Large bundles with many embedded images or media files can result in a very large cached HTML string in IndexedDB. Keep bundles lean -- compress images before including them, and consider using external URLs for large media assets.


Security

Sideloaded apps get the exact same sandbox as registry apps:

  • sandbox="allow-scripts allow-forms" (null origin)
  • No access to parent DOM, localStorage, or cookies
  • Communication exclusively through the window.ais postMessage bridge
  • Permissions enforced by the host platform (not the iframe)

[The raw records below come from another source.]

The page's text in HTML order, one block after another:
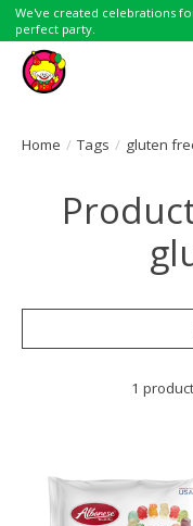
We've created celebrations
perfect party.
Home / Tags / gluten
1
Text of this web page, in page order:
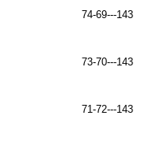
74-69---143
73-70---143
71-72---143
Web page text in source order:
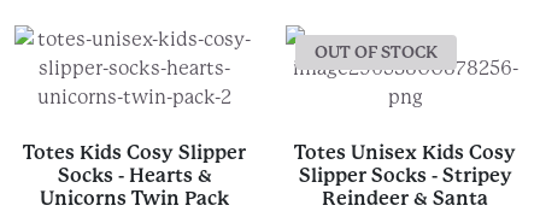
Totes Kids Cosy Slipper
Socks - Hearts &
Unicorns Twin Pack
OUT OF STOCK
Totes Unisex Kids Cosy
Slipper Socks - Stripey
Reindeer & Santa
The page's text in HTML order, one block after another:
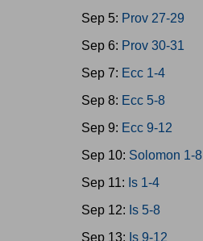
Sep 5: Prov 27-29
Sep 6: Prov 30-31
Sep 7: Ecc 1-4
Sep 8: Ecc 5-8
Sep 9: Ecc 9-12
Sep 10: Solomon 1-8
Sep 11: Is 1-4
Sep 12: Is 5-8
Sep 13: Is 9-12
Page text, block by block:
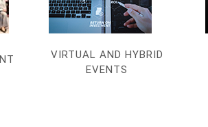
VIRTUAL AND HYBRID
EVENTS
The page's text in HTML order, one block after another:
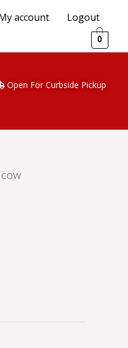
account Logout
0
Open For Curbside Pickup

The only difference from registry apps is the absence of a trust badge (Community, AI Verified, or Verified) in the apps grid. Sideloaded apps have no badge.

info

Sideloading is the "Direct Install" tier of the marketplace distribution model. It is the web's native distribution mechanism -- install any app from any URL, with the sandbox providing baseline security.


The Sideload UI

The Sideload section in the Apps panel provides:

  1. URL input field -- Paste a manifest URL and click Install
  2. "or" divider
  3. Upload App button -- Opens a file picker accepting .html, .htm, .ais, and .zip files
  4. Help text -- "Accepts .html single-file apps or .ais bundles (ZIP with manifest.json)"

All three methods trigger the standard permission dialog before completing installation. Installed apps appear in the Installed section above, with Open and Uninstall buttons.